Au carrefour de l’optimisme béat et de l’idéalisme opportun – voire du calcul politique –, nombreux sont ceux qui nous affirment aujourd’hui que le monde d’après la crise sanitaro-économique ne sera plus jamais comme avant ; que la raison, la générosité et l’écologie triomphante auront enfin mis à terre le grand Satan de la globalisation destructrice de la planète, avec les conséquences désastreuses dont nous venons de faire les frais. Fini le triomphe de la cupidité[1] ! Diable !

Comme si une crise pouvait changer la nature humaine !
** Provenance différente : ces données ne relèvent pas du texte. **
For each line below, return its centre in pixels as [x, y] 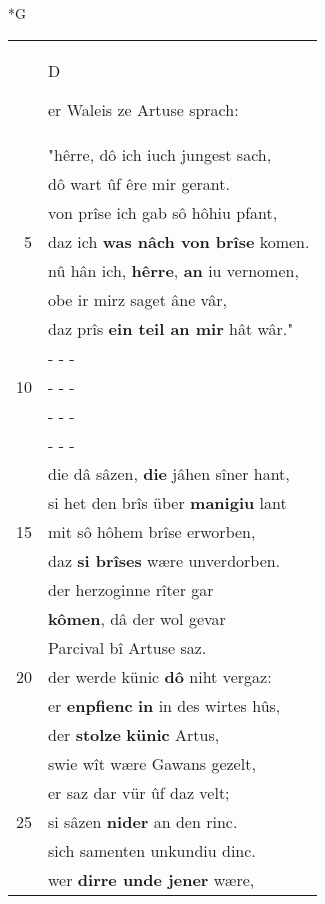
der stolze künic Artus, [134, 734]
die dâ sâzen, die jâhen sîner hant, [169, 473]
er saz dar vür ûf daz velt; [139, 792]
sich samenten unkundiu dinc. [152, 850]
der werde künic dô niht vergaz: [160, 676]
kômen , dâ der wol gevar [137, 618]
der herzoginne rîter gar [131, 589]
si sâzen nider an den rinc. [143, 821]
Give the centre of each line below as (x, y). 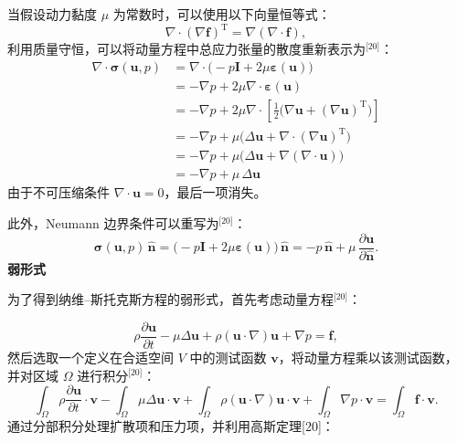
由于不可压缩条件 (58, 192)
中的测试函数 (228, 357)
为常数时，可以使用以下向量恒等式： (222, 14)
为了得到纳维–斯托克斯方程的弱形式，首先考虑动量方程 (170, 299)
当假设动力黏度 (52, 14)
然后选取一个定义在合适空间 (90, 357)
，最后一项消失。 (215, 192)
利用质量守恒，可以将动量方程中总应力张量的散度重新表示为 (186, 49)
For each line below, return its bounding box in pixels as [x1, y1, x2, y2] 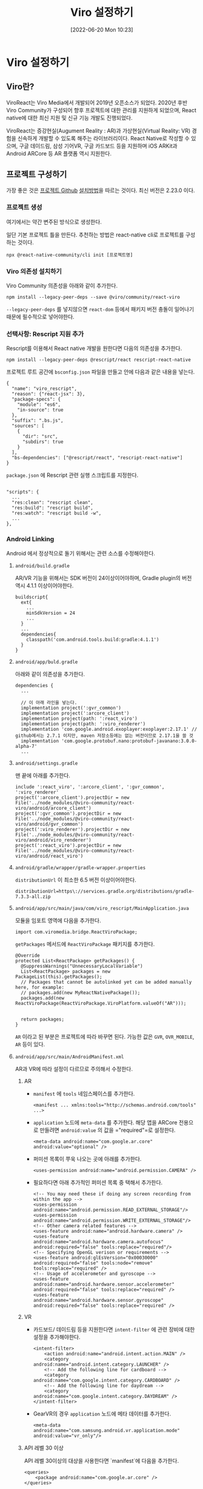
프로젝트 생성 [6, 203, 42, 211]
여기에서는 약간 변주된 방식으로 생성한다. [6, 218, 102, 225]
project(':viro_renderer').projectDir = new [15, 826, 130, 832]
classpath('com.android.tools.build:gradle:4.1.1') [26, 636, 159, 643]
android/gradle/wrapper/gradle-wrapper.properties [15, 864, 146, 871]
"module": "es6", [17, 402, 61, 408]
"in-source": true [17, 407, 64, 413]
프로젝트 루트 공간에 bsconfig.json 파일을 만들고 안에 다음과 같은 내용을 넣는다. [6, 368, 195, 375]
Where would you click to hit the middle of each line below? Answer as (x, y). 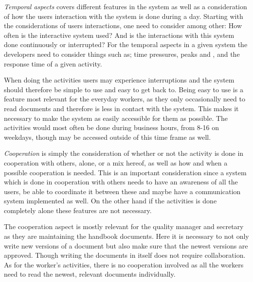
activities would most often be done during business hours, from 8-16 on (111, 127)
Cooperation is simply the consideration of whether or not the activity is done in (124, 153)
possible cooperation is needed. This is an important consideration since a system (125, 172)
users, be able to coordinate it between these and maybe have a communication (122, 191)
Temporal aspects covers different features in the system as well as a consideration (126, 6)
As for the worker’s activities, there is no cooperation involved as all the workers (124, 264)
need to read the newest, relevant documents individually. (90, 274)
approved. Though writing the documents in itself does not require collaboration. (125, 255)
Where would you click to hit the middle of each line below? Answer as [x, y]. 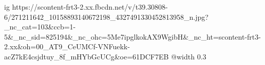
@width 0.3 [189, 56]
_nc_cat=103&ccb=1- [40, 27]
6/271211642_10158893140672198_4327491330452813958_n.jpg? [106, 17]
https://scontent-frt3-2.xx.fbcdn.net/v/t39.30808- [90, 7]
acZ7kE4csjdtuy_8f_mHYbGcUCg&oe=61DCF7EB [87, 56]
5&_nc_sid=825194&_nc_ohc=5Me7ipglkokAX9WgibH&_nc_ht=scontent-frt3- [132, 36]
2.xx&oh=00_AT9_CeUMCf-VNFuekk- [67, 46]
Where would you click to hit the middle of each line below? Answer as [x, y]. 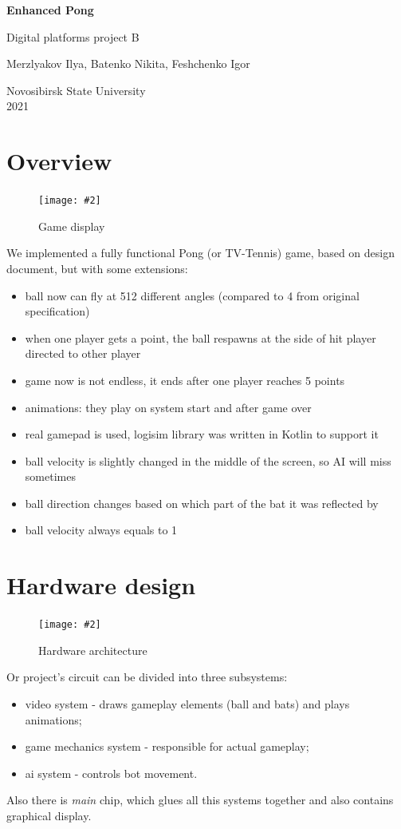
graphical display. [49, 815]
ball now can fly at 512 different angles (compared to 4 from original [192, 295]
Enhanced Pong [50, 10]
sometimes [50, 476]
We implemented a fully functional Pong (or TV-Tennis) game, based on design [200, 253]
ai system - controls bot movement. [111, 773]
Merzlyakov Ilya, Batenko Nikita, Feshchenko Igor [128, 63]
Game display [72, 226]

A l’opposé, non moins nombreux sont ceux qui se plaisent à jouer les cassandres, nous affirmant que justement la nature humaine est congénitalement égoïste et qu’après des élans motivés par une pseudo-générosité sous contrainte et des prises de consciences surfaites, l’hydre ultralibéral aura tôt fait d’exploiter nos atavismes individuels et nos besoins grégaires pour repartir de plus belle vers le monde d’avant… et pourquoi pas en pire, d’ailleurs ?

Comme si l’Histoire ne nous avait pas déjà montré des changements avérés de Mondes. Comme si l’Homme n’était jamais capable de bien, de générosité et de gratuité.

I. Le monde d’avant… en meilleur ou en pire ?

Il est vrai que pour beaucoup d’observateurs et de professionnels RH, le “monde d’après” pourrait bien ressembler fortement au “monde d’avant”, et ce pour trois raisons.

  1. Métro-boulot-dodo… ou quoi d’autre ?

Selon une enquête réalisée par l’ANDRH du 26 mars au 6 avril 2020 auprès de 550 professionnels RH, 76 % des DRH interrogés indiquent qu'après la pandémie, ils reviendront à une activité “normale”. La question est de savoir ce que l’on appelle “normale”.

Après une période si forte de bouleversement, de peur et de confusion, il est légitime de vouloir retrouver une forme de normalité, de stabilité intérieure et extérieure, à titre individuel et collectif. Nous souhaitons, pour la plupart, retrouver un cadre connu et maîtrisé pour nous rasséréner. Le phénomène est connu sous le nom de Syndrome Général d’Adaptation. Il correspond à la façon commune qu’a l’être humain de gérer un stress, et à ses phases d’alarme, de résistance, puis d’épuisement : si les phases précédentes sont mal gérées ; ou de résilience : si l’on parvient à trouver une forme d’homéostasie sans laquelle nous ne pouvons durer longtemps dans une existence viable ; autrement dit une nouvelle forme d’équilibre serein.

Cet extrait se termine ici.